- Church: Catholic Church
- Archdiocese: Archdiocese of Nouméa
- In office: 7 April 1972 – 19 June 1981
- Predecessor: Pierre-Paul-Émile Martin
- Successor: Michel-Marie Calvet
- Previous posts: Titular Archbishop of Velebusdus (1971-1972) Coadjutor Archbishop of Nouméa (1971-1972) Bishop of Bereina (1966-1971) Titular Bishop of Echinus (1960-1966) Vicar Apostolic of Yule Island (1960-1966)

Orders
- Ordination: 16 May 1943
- Consecration: 25 September 1960 by Joseph-Charles Lefèbvre

Personal details
- Born: 28 February 1916 Avenheim, Alsace–Lorraine, German Empire
- Died: 6 December 1992 (aged 76) Strasbourg, Bas-Rhin, France

= Eugène Klein =

French Roman Catholic bishop

Eugène Klein (1916 – 1992, born in Avenheim) was a French Catholic priest and member of the congregation of the Missionaries of the Sacred Heart.

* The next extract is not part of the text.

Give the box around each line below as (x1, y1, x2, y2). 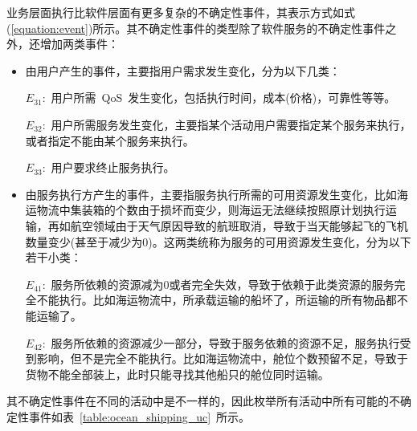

He was appointed a bishop of the Vicariate Apostolic of Yule Island in Papua New Guinea in 1960 and the diocesan bishop when the territory became the Roman Catholic Diocese of Bereina in 1966.

In 1971 he was appointed Coadjutor Archbishop of the Archdiocese of Nouméa in New Caledonia, where he succeeded as Archbishop on 7 April 1972, serving until his resignation was accepted on 19 June 1981. He died in 1992.